Lucien, Œuvres complètes. – Textes introduits, traduits et annotés par de A.M. Ozanam. – Paris : Les Belles Lettres, 2018. – XLIV+1394 p. : bibliogr., index. – (Editio minor, ISSN : 2471.7004 ; 4). – ISBN : 978.2.251.44801.5.

Un monument ! On ne voit pas d’autre terme pour désigner l’édition par Anne-Marie Ozanam des Œuvres complètes de Lucien. 1400 pages,, une longue, riche, érudite introduction générale, une présentation pour chaque œuvre, d’abondantes notes en bas de page qui rendent la lecture plus facile, un glossaire, une bibliographie quasi exhaustive, sans oublier que la traduction est due à l’éditrice, professeur de latin et de grec en première supérieure et qui a déjà publié aux Belles Lettres des traduction d’auteurs grecs et latins, dont celle des Voyages extraordinaires (avec Jacques Bompaire) dans la collection Classiques de poche, n°90. Sans oublier celle des Vies Parallèles de Plutarque, chez Gallimard.

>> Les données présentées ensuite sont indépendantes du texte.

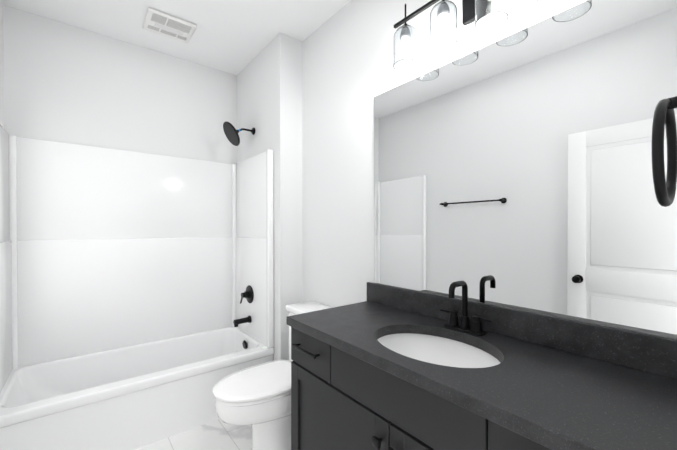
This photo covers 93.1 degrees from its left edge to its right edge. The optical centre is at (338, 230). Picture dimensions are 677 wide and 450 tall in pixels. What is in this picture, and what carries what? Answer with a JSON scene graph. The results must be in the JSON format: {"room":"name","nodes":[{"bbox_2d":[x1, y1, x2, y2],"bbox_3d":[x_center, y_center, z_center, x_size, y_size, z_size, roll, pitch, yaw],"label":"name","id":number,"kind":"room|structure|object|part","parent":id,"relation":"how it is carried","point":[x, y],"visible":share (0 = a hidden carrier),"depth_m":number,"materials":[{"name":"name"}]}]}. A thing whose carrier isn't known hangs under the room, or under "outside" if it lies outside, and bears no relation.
{"room":"bathroom","nodes":[
{"label":"bathroom","id":0,"kind":"room"},
{"bbox_2d":[0,0,3,127],"bbox_3d":[-0.820,-0.069,0.316,0.100,2.740,4.600,0,0,-39],"label":"wall","id":1,"kind":"structure","parent":0,"point":[1,70],"depth_m":2.01,"materials":[{"name":"white paint"}]},
{"bbox_2d":[3,5,236,163],"bbox_3d":[-1.509,-0.085,2.643,1.920,2.740,0.100,0,0,-39],"label":"wall","id":2,"kind":"structure","parent":0,"point":[66,83],"depth_m":2.40,"materials":[{"name":"white paint"}]},
{"bbox_2d":[2,0,350,74],"bbox_3d":[-0.108,-1.493,0.872,1.920,0.100,4.600,0,0,-39],"label":"ceiling","id":3,"kind":"structure","parent":0,"point":[235,37],"depth_m":2.22,"materials":[{"name":"white paint"}]},
{"bbox_2d":[142,8,196,43],"bbox_3d":[-1.194,-1.439,2.270,0.300,0.023,0.270,0,0,-39],"label":"fan","id":4,"kind":"object","parent":3,"relation":"attached to","point":[148,17],"depth_m":2.25,"materials":[{"name":"white plastic"}]},
{"bbox_2d":[147,25,186,40],"bbox_3d":[-1.235,-1.430,2.322,0.250,0.002,0.041,0,0,-39],"label":"fan grille","id":5,"kind":"object","parent":4,"relation":"attached to","point":[149,26],"depth_m":2.31,"materials":[{"name":"grey plastic"}]},
{"bbox_3d":[-1.202,-1.429,2.279,0.180,0.004,0.047,0,0,-39],"label":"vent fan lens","id":6,"kind":"part","parent":4,"relation":"part of","materials":[{"name":"white plastic"}]},
{"bbox_2d":[151,13,190,33],"bbox_3d":[-1.152,-1.429,2.217,0.240,0.002,0.094,0,0,-39],"label":"fan grille","id":7,"kind":"object","parent":4,"relation":"attached to","point":[155,17],"depth_m":2.21,"materials":[{"name":"grey plastic"}]},
{"bbox_2d":[135,419,251,449],"bbox_3d":[-0.108,1.347,0.892,1.920,0.100,4.600,0,0,-39],"label":"floor","id":8,"kind":"structure","parent":0,"point":[219,434],"depth_m":1.98,"materials":[{"name":"tile"}]},
{"bbox_2d":[0,121,273,449],"bbox_3d":[-1.317,0.210,2.251,1.526,2.155,0.750,0,0,-39],"label":"shower","id":9,"kind":"object","parent":8,"relation":"on","point":[136,300],"visible":0.96,"depth_m":2.33,"materials":[{"name":"white plastic"}]},
{"bbox_2d":[0,326,273,449],"bbox_3d":[-1.317,1.088,2.257,1.526,0.400,0.750,0,0,-39],"label":"tub","id":10,"kind":"object","parent":9,"relation":"in","point":[135,395],"depth_m":2.04,"materials":[{"name":"white plastic"}]},
{"bbox_3d":[-0.797,0.723,2.658,0.136,0.528,0.152,0,0,-39],"label":"valve spout","id":11,"kind":"part","parent":9,"relation":"part of","materials":[{"name":"black metal"}]},
{"bbox_2d":[213,301,331,449],"bbox_3d":[-0.356,0.902,1.937,0.771,0.775,0.452,0,0,-39],"label":"toilet","id":12,"kind":"object","parent":8,"relation":"on","point":[257,398],"visible":0.42,"depth_m":1.79,"materials":[{"name":"white ceramic"}]},
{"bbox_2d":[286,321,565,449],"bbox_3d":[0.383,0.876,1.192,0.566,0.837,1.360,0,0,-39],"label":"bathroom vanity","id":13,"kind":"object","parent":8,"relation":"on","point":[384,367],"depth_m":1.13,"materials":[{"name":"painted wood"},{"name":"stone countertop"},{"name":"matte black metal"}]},
{"bbox_2d":[286,301,676,449],"bbox_3d":[0.388,0.438,1.195,0.556,0.040,1.362,0,0,-39],"label":"countertop","id":14,"kind":"structure","parent":13,"relation":"on","point":[570,401],"depth_m":0.92,"materials":[{"name":"black stone"}]},
{"bbox_2d":[378,333,499,367],"bbox_3d":[0.355,0.537,1.204,0.433,0.156,0.565,0,0,-39],"label":"sink","id":15,"kind":"object","parent":14,"relation":"in","point":[434,348],"depth_m":1.37,"materials":[{"name":"white ceramic"}]},
{"bbox_2d":[440,281,492,335],"bbox_3d":[0.494,0.311,1.313,0.136,0.211,0.232,0,0,-39],"label":"faucet","id":16,"kind":"object","parent":14,"relation":"on","point":[453,327],"depth_m":1.33,"materials":[{"name":"black metal"}]},
{"bbox_2d":[237,32,301,360],"bbox_3d":[-0.616,-0.086,2.749,0.190,2.740,0.845,0,0,-39],"label":"wall bump-out","id":17,"kind":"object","parent":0,"point":[269,92],"visible":0.5,"depth_m":2.43,"materials":[{"name":"white paint"}]},
{"bbox_2d":[302,0,672,338],"bbox_3d":[0.604,-0.077,1.449,0.100,2.740,4.600,0,0,-39],"label":"wall","id":18,"kind":"structure","parent":0,"point":[349,72],"depth_m":2.03,"materials":[{"name":"white paint"}]},
{"bbox_2d":[393,0,552,70],"bbox_3d":[0.535,-0.973,1.324,0.152,0.340,0.770,0,0,-39],"label":"sconce","id":19,"kind":"object","parent":18,"relation":"attached to","point":[487,15],"visible":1,"depth_m":1.37,"materials":[{"name":"glass"}]},
{"bbox_2d":[374,0,676,338],"bbox_3d":[0.617,-0.231,1.342,0.006,1.072,1.314,0,0,-39],"label":"mirror","id":20,"kind":"object","parent":18,"relation":"attached to","point":[513,171],"visible":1,"depth_m":1.17,"materials":[{"name":"clear glass"}]},
{"bbox_2d":[367,282,676,380],"bbox_3d":[0.596,0.362,1.360,0.023,0.110,1.362,0,0,-39],"label":"backsplash","id":21,"kind":"structure","parent":0,"relation":"attached to","point":[649,353],"depth_m":1.15,"materials":[{"name":"black stone"}]},
{"bbox_3d":[0.756,-0.070,0.535,0.800,2.740,0.120,0,0,-39],"label":"wall","id":22,"kind":"structure","parent":0,"visible":0},
{"bbox_2d":[651,96,676,206],"bbox_3d":[0.539,-0.132,0.486,0.169,0.188,0.072,0,0,-39],"label":"towel ring","id":23,"kind":"object","parent":22,"relation":"attached to","point":[663,119],"visible":1,"depth_m":0.48,"materials":[{"name":"black metal"}]}
]}

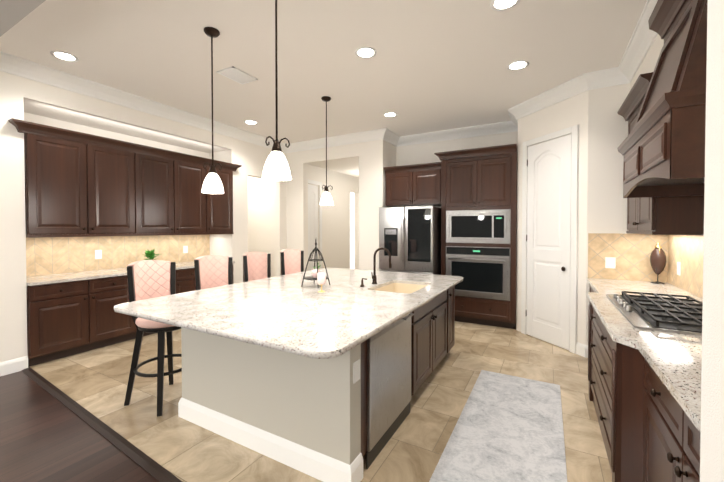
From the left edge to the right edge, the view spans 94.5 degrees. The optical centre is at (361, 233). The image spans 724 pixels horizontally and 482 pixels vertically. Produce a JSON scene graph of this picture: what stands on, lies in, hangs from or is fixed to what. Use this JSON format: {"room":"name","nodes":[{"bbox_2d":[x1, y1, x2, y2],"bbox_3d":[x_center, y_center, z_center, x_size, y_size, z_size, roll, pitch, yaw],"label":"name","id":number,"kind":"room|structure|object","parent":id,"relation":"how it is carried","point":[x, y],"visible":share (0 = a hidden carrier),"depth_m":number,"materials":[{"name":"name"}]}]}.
{"room":"kitchen","nodes":[
{"label":"kitchen","id":0,"kind":"room"},
{"bbox_2d":[0,366,181,481],"bbox_3d":[-4.027,1.424,1.465,10.855,0.012,4.669,1,1,29],"label":"floor","id":1,"kind":"structure","parent":0,"point":[50,432],"depth_m":2.26,"materials":[{"name":"black wood"}]},
{"bbox_2d":[30,321,611,481],"bbox_3d":[0.051,1.362,5.714,7.850,0.001,8.177,1,1,29],"label":"floor","id":2,"kind":"structure","parent":0,"point":[94,382],"depth_m":2.70,"materials":[{"name":"tile"}]},
{"bbox_2d":[27,277,136,366],"bbox_3d":[-3.460,0.956,4.053,0.637,0.866,1.029,1,1,29],"label":"base cabinet","id":3,"kind":"object","parent":2,"relation":"on","point":[71,313],"depth_m":3.79,"materials":[{"name":"brown wood"}]},
{"bbox_2d":[26,261,233,284],"bbox_3d":[-3.074,0.497,4.714,0.662,0.030,2.572,1,1,29],"label":"countertop","id":4,"kind":"structure","parent":3,"relation":"on","point":[51,279],"depth_m":3.98,"materials":[{"name":"white stone"}]},
{"bbox_2d":[142,249,160,259],"bbox_3d":[-3.073,0.342,4.878,0.249,0.275,0.252,1,1,29],"label":"plant","id":5,"kind":"object","parent":4,"relation":"on","point":[150,255],"visible":0.67,"depth_m":4.86,"materials":[{"name":"green plant"}]},
{"bbox_2d":[124,260,181,415],"bbox_3d":[-1.695,0.822,2.863,0.496,1.178,0.458,0,1,25],"label":"stool","id":6,"kind":"object","parent":2,"relation":"on","point":[147,279],"visible":0.58,"depth_m":2.80,"materials":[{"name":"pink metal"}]},
{"bbox_2d":[143,269,194,335],"bbox_3d":[-2.960,0.942,4.952,0.637,0.866,1.029,1,1,29],"label":"base cabinet","id":7,"kind":"object","parent":2,"relation":"on","point":[185,278],"depth_m":4.93,"materials":[{"name":"brown wood"}]},
{"bbox_2d":[194,255,232,290],"bbox_3d":[-1.406,0.813,3.379,0.500,1.178,0.467,1,1,29],"label":"stool","id":8,"kind":"object","parent":2,"relation":"on","point":[211,271],"visible":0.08,"depth_m":3.50,"materials":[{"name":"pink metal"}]},
{"bbox_2d":[243,252,270,281],"bbox_3d":[-1.115,0.805,3.904,0.498,1.178,0.463,1,1,29],"label":"stool","id":9,"kind":"object","parent":2,"relation":"on","point":[256,265],"visible":0.17,"depth_m":4.03,"materials":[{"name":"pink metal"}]},
{"bbox_2d":[280,249,303,274],"bbox_3d":[-0.819,0.796,4.437,0.497,1.178,0.459,1,1,29],"label":"stool","id":10,"kind":"object","parent":2,"relation":"on","point":[291,260],"visible":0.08,"depth_m":4.58,"materials":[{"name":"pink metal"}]},
{"bbox_2d":[178,284,456,481],"bbox_3d":[-0.151,0.967,3.222,1.591,0.870,2.358,1,1,29],"label":"kitchen island","id":11,"kind":"object","parent":2,"relation":"on","point":[308,378],"depth_m":2.16,"materials":[{"name":"beige paint"}]},
{"bbox_2d":[114,268,463,363],"bbox_3d":[-0.314,0.518,3.122,1.920,0.030,2.740,1,1,29],"label":"island countertop","id":12,"kind":"structure","parent":11,"relation":"on","point":[280,314],"depth_m":2.32,"materials":[{"name":"white stone"}]},
{"bbox_2d":[301,239,329,287],"bbox_3d":[-0.440,0.265,3.199,0.245,0.468,0.245,1,1,29],"label":"lantern","id":13,"kind":"object","parent":12,"relation":"on","point":[314,271],"visible":0.88,"depth_m":3.18,"materials":[{"name":"black metal"}]},
{"bbox_2d":[317,272,325,291],"bbox_3d":[-0.354,0.423,2.925,0.076,0.165,0.076,1,1,29],"label":"candle holder","id":14,"kind":"object","parent":12,"relation":"on","point":[321,278],"visible":1,"depth_m":2.90,"materials":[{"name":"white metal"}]},
{"bbox_2d":[360,247,391,286],"bbox_3d":[0.138,0.318,3.237,0.239,0.365,0.251,1,1,29],"label":"faucet","id":15,"kind":"object","parent":12,"relation":"on","point":[374,278],"visible":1,"depth_m":3.33,"materials":[{"name":"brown metal"}]},
{"bbox_2d":[378,280,425,291],"bbox_3d":[0.378,0.626,3.225,0.454,0.212,0.674,1,1,29],"label":"sink","id":16,"kind":"object","parent":12,"relation":"in","point":[399,285],"depth_m":3.54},
{"bbox_2d":[379,206,440,274],"bbox_3d":[0.868,0.457,5.575,0.900,1.775,0.961,1,1,29],"label":"refrigerator","id":17,"kind":"object","parent":2,"relation":"on","point":[410,238],"visible":0.65,"depth_m":5.17,"materials":[{"name":"silver metal"}]},
{"bbox_2d":[434,144,517,328],"bbox_3d":[1.815,0.054,5.270,1.165,2.630,0.757,1,1,29],"label":"tall cabinet","id":18,"kind":"object","parent":2,"relation":"on","point":[479,220],"visible":0.94,"depth_m":4.96,"materials":[{"name":"brown wood"}]},
{"bbox_2d":[429,370,566,481],"bbox_3d":[0.968,1.413,2.251,0.690,0.007,2.300,1,1,29],"label":"rug","id":19,"kind":"object","parent":2,"relation":"on","point":[508,428],"visible":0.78,"depth_m":2.33,"materials":[{"name":"grey fabric"}]},
{"bbox_2d":[588,298,638,481],"bbox_3d":[1.976,0.987,2.141,0.770,0.865,1.300,1,1,29],"label":"base cabinet","id":20,"kind":"object","parent":2,"relation":"on","point":[613,392],"depth_m":1.77,"materials":[{"name":"brown wood"}]},
{"bbox_2d":[587,278,702,481],"bbox_3d":[1.937,0.538,2.070,0.777,0.035,3.544,1,1,29],"label":"countertop","id":21,"kind":"structure","parent":20,"relation":"on","point":[667,366],"depth_m":1.48,"materials":[{"name":"white stone"}]},
{"bbox_2d":[606,291,702,335],"bbox_3d":[1.997,0.492,2.184,0.530,0.050,1.050,1,1,29],"label":"cooktop","id":22,"kind":"object","parent":21,"relation":"in","point":[672,314],"visible":0.81,"depth_m":2.10,"materials":[{"name":"silver metal"}]},
{"bbox_2d":[650,242,665,283],"bbox_3d":[2.987,0.290,3.375,0.128,0.416,0.126,1,1,29],"label":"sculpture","id":23,"kind":"object","parent":21,"relation":"on","point":[658,259],"visible":1,"depth_m":3.34,"materials":[{"name":"black metal"}]},
{"bbox_2d":[635,390,690,481],"bbox_3d":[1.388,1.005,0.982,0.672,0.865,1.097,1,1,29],"label":"door","id":24,"kind":"structure","parent":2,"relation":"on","point":[658,460],"depth_m":1.44,"materials":[{"name":"brown wood"}]},
{"bbox_2d":[0,0,646,143],"bbox_3d":[-1.956,-1.669,4.527,10.250,0.400,12.120,1,1,29],"label":"ceiling","id":25,"kind":"structure","parent":0,"point":[434,65],"depth_m":3.22,"materials":[{"name":"beige paint"}]},
{"bbox_2d":[50,51,78,61],"bbox_3d":[-2.924,-1.745,3.290,0.207,0.007,0.207,0,1,2],"label":"recessed light","id":26,"kind":"object","parent":25,"relation":"in","point":[65,56],"depth_m":3.29,"materials":[{"name":"white paint"}]},
{"bbox_2d":[202,27,223,193],"bbox_3d":[-1.290,-1.050,2.884,0.178,1.384,0.178,1,1,29],"label":"pendant light","id":27,"kind":"object","parent":25,"relation":"hanging from","point":[212,183],"visible":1,"depth_m":2.87,"materials":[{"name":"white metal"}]},
{"bbox_2d":[216,66,257,84],"bbox_3d":[-1.377,-1.750,3.705,0.260,0.010,0.350,1,1,29],"label":"ceiling vent","id":28,"kind":"object","parent":25,"relation":"in","point":[233,73],"visible":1,"depth_m":3.69,"materials":[{"name":"white metal"}]},
{"bbox_2d":[244,120,257,124],"bbox_3d":[-1.773,-1.778,5.338,0.207,0.007,0.207,0,1,20],"label":"recessed light","id":29,"kind":"object","parent":25,"relation":"in","point":[250,122],"depth_m":5.34,"materials":[{"name":"white paint"}]},
{"bbox_2d":[262,0,290,180],"bbox_3d":[-0.531,-1.037,2.076,0.178,1.384,0.178,1,1,29],"label":"pendant light","id":30,"kind":"object","parent":25,"relation":"hanging from","point":[276,167],"visible":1,"depth_m":2.06,"materials":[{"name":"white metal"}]},
{"bbox_2d":[320,96,332,204],"bbox_3d":[-0.464,-1.074,4.359,0.178,1.384,0.178,1,1,29],"label":"pendant light","id":31,"kind":"object","parent":25,"relation":"hanging from","point":[326,198],"visible":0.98,"depth_m":4.33,"materials":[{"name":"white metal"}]},
{"bbox_2d":[355,47,376,58],"bbox_3d":[0.037,-1.744,3.222,0.207,0.007,0.207,0,1,2],"label":"recessed light","id":32,"kind":"object","parent":25,"relation":"in","point":[370,52],"depth_m":3.22,"materials":[{"name":"white paint"}]},
{"bbox_2d":[383,112,396,116],"bbox_3d":[0.418,-1.772,4.978,0.207,0.007,0.207,0,1,2],"label":"recessed light","id":33,"kind":"object","parent":25,"relation":"in","point":[389,114],"depth_m":4.97,"materials":[{"name":"white paint"}]},
{"bbox_2d":[490,0,519,10],"bbox_3d":[1.070,-1.732,2.498,0.207,0.007,0.207,0,1,2],"label":"recessed light","id":34,"kind":"object","parent":25,"relation":"in","point":[497,5],"depth_m":2.53,"materials":[{"name":"white paint"}]},
{"bbox_2d":[507,60,528,70],"bbox_3d":[1.619,-1.748,3.475,0.207,0.007,0.207,0,1,20],"label":"recessed light","id":35,"kind":"object","parent":25,"relation":"in","point":[517,65],"depth_m":3.47,"materials":[{"name":"white paint"}]},
{"bbox_2d":[0,0,723,481],"bbox_3d":[-0.421,-0.199,4.841,7.850,3.150,10.120,1,1,29],"label":"wall","id":36,"kind":"structure","parent":0,"point":[270,216],"depth_m":3.85,"materials":[{"name":"white paint"}]},
{"bbox_2d":[15,122,135,237],"bbox_3d":[-3.460,-0.573,4.029,0.637,1.145,1.029,1,1,29],"label":"upper cabinet","id":37,"kind":"object","parent":36,"relation":"attached to","point":[79,184],"depth_m":3.79,"materials":[{"name":"brown wood"}]},
{"bbox_2d":[26,234,209,276],"bbox_3d":[-3.359,0.232,4.868,0.016,0.497,2.578,1,1,29],"label":"backsplash","id":38,"kind":"structure","parent":36,"relation":"attached to","point":[50,255],"depth_m":4.55,"materials":[{"name":"beige tile"}]},
{"bbox_2d":[0,51,287,152],"bbox_3d":[-2.715,-1.696,4.651,0.122,0.149,5.000,1,1,29],"label":"crown molding","id":39,"kind":"structure","parent":36,"relation":"attached to","point":[11,64],"depth_m":4.09,"materials":[{"name":"white paint"}]},
{"bbox_2d":[136,144,207,233],"bbox_3d":[-2.960,-0.588,4.928,0.637,1.145,1.029,1,1,29],"label":"upper cabinet","id":40,"kind":"object","parent":36,"relation":"attached to","point":[170,199],"depth_m":4.72,"materials":[{"name":"brown wood"}]},
{"bbox_2d":[208,159,235,233],"bbox_3d":[-2.585,-0.598,5.602,0.637,1.145,0.514,1,1,29],"label":"upper cabinet","id":41,"kind":"object","parent":36,"relation":"attached to","point":[220,206],"depth_m":5.49,"materials":[{"name":"brown wood"}]},
{"bbox_2d":[0,342,587,375],"bbox_3d":[-0.527,1.330,3.482,5.130,0.135,5.000,1,1,29],"label":"baseboard","id":42,"kind":"structure","parent":36,"relation":"attached to","point":[13,365],"depth_m":3.40,"materials":[{"name":"white paint"}]},
{"bbox_2d":[308,179,321,270],"bbox_3d":[-1.133,0.056,7.667,0.063,2.550,0.660,1,1,29],"label":"hall door","id":43,"kind":"structure","parent":36,"relation":"in","point":[312,213],"depth_m":7.72,"materials":[{"name":"white paint"}]},
{"bbox_2d":[288,128,391,151],"bbox_3d":[-0.507,-1.721,6.213,2.162,0.149,0.122,1,1,29],"label":"crown molding","id":44,"kind":"structure","parent":36,"relation":"attached to","point":[378,134],"depth_m":6.12,"materials":[{"name":"white paint"}]},
{"bbox_2d":[385,132,399,145],"bbox_3d":[0.528,-1.717,5.976,0.122,0.149,0.450,1,1,29],"label":"crown molding","id":45,"kind":"structure","parent":36,"relation":"attached to","point":[395,140],"depth_m":6.09,"materials":[{"name":"white paint"}]},
{"bbox_2d":[383,162,440,206],"bbox_3d":[0.964,-0.815,5.798,1.010,0.660,0.637,1,1,29],"label":"upper cabinet","id":46,"kind":"object","parent":36,"relation":"attached to","point":[414,185],"visible":0.92,"depth_m":5.57,"materials":[{"name":"brown wood"}]},
{"bbox_2d":[396,121,507,146],"bbox_3d":[1.553,-1.713,5.754,2.130,0.149,0.122,1,1,29],"label":"crown molding","id":47,"kind":"structure","parent":36,"relation":"attached to","point":[499,127],"depth_m":5.72,"materials":[{"name":"white paint"}]},
{"bbox_2d":[508,108,517,131],"bbox_3d":[2.261,-1.701,4.960,0.122,0.149,0.543,1,1,29],"label":"crown molding","id":48,"kind":"structure","parent":36,"relation":"attached to","point":[513,124],"depth_m":5.16,"materials":[{"name":"white paint"}]},
{"bbox_2d":[521,125,578,353],"bbox_3d":[2.357,0.063,4.250,0.619,2.645,0.581,1,1,29],"label":"pantry door","id":49,"kind":"structure","parent":36,"relation":"in","point":[550,181],"depth_m":4.19,"materials":[{"name":"white paint"}]},
{"bbox_2d":[516,68,611,119],"bbox_3d":[2.448,-1.687,4.123,0.960,0.149,0.842,1,1,29],"label":"crown molding","id":50,"kind":"structure","parent":36,"relation":"attached to","point":[584,82],"depth_m":3.93,"materials":[{"name":"white paint"}]},
{"bbox_2d":[612,0,657,85],"bbox_3d":[1.925,-1.654,2.041,0.150,0.149,3.550,1,1,29],"label":"crown molding","id":51,"kind":"structure","parent":36,"relation":"attached to","point":[642,39],"depth_m":3.01,"materials":[{"name":"white paint"}]},
{"bbox_2d":[588,233,703,298],"bbox_3d":[1.979,0.270,2.043,0.688,0.500,3.546,1,1,29],"label":"backsplash","id":52,"kind":"structure","parent":36,"relation":"attached to","point":[617,256],"depth_m":3.51,"materials":[{"name":"beige tile"}]},
{"bbox_2d":[617,72,703,234],"bbox_3d":[2.695,-0.651,3.063,0.437,1.300,1.016,1,1,29],"label":"upper cabinet","id":53,"kind":"object","parent":36,"relation":"attached to","point":[679,215],"visible":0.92,"depth_m":2.68,"materials":[{"name":"brown wood"}]},
{"bbox_2d":[617,0,707,197],"bbox_3d":[2.056,-0.950,2.060,0.583,1.340,1.282,1,1,29],"label":"range hood","id":54,"kind":"object","parent":36,"relation":"attached to","point":[661,148],"visible":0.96,"depth_m":1.82,"materials":[{"name":"brown wood"}]}
]}

On connaît de Lucien quelques textes restés célèbres, en fait il en a écrits 78, plus ou moins longs, de plusieurs genres. On laissera au lecteur le plaisir de les découvrir, de prendre plaisir à retrouver chez l’auteur les jeux du mensonge et de la réalité, ses talents d’orateur, sa connaissance de la culture grecque, ses dons d’imitation, son ironie, souvent grinçante, la satire des institutions et des systèmes philosophiques, sa défiance à l’égard des religions, la traditionnelle et les cultes introduits au IIe siècle, sa morale souriante, son goût des voyages, réels ou imaginaires, son sens du burlesque, son talent pour provoquer le rire. La préface de 42 pages est là pour l’aider à découvrir cet immense continent littéraire qu’il n’est pas pensable – à moins d’en faire une paraphrase inutile- d’analyser ici les détails de l’ensemble. Tout est déjà chez A.M. Ozanam ! On voudrait simplement attirer l’attention sur quelques points.

Mais il faut commencer d’abord par présenter Lucien Il est né, vers 120, à Samosate en Orient. Après un apprentissage raté chez un oncle sculpteur, il préfère se consacrer à la culture sous toutes ses formes et quitter Samosate pour la Grèce, puis le bassin méditerranéen. Sans doute a-t-il été en Gaule, puis à Rome. La quarantaine venue, il s’installe à Athènes, sans renoncer pourtant à ses voyages, notamment à Antioche, sans doute au moment de la guerre parthique (163-166), où il va faire la connaissance de Lucius Verus, associé à l’Empire par Marc-Aurèle. Malgré l’obtention d’un poste dans l’administration égyptienne en 171, il regagne Athènes et y meurt, sous Commode, sans doute peu après 180.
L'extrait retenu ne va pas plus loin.